But there is a strong dogma that genetics is not a factor in the observed disparity in measurable intelligence between sub-Saharan Black Africans and Ashkenazi Jews. This dogma doesn't have any scientific basis that I'm aware of;
The first step in addressing the question scientifically is determining whether the question even makes sense. You have to *establish that the question is valid* before answering it.
A hundred years ago scientists didn't know about DNA, couldn't characterize someone's genes. They went with what they could observe: skin color, hair, eye shape etc. And they came up with various compelling three race and five race schemes.

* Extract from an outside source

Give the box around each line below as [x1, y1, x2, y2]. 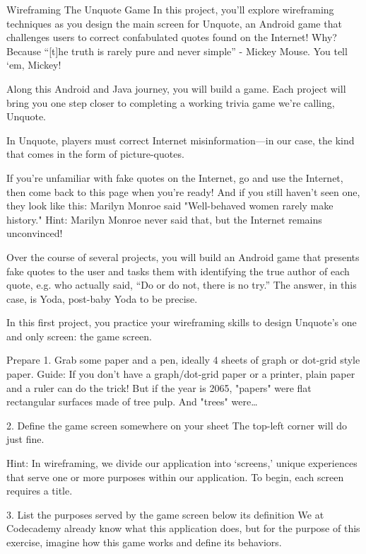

But we aren't limited like they were. We can open up someone's genetic black box and characterize his heritage precisely. And when we did that all those compelling, intuitively obvious schemes fell apart.
The problem with the question you pose is that it makes no sense to lump all Sub-Saharan Africans into one "race". Most of the genetic diversity of the human race is in Sub-Saharan Africa. There are ethnic groups in Africa that have more genetic diversity than all human populations originating outside Africa *combined*. So we can't answer the question you pose because it's very assumptions contradict the facts.
If we were to divide humanity into five "great races", they'd probably end up being five *African* races, with the rest of the world tacked on in various ways. What's more it would turn out that there were *other* equally justifiable ways to construct five African races.
Race is like constellations. Humans *will* see patterns in complex, random data. Just because Orion *looks* like an object doesn't mean that the stars in Orion are linked by some process. But boy is that pattern ever compelling.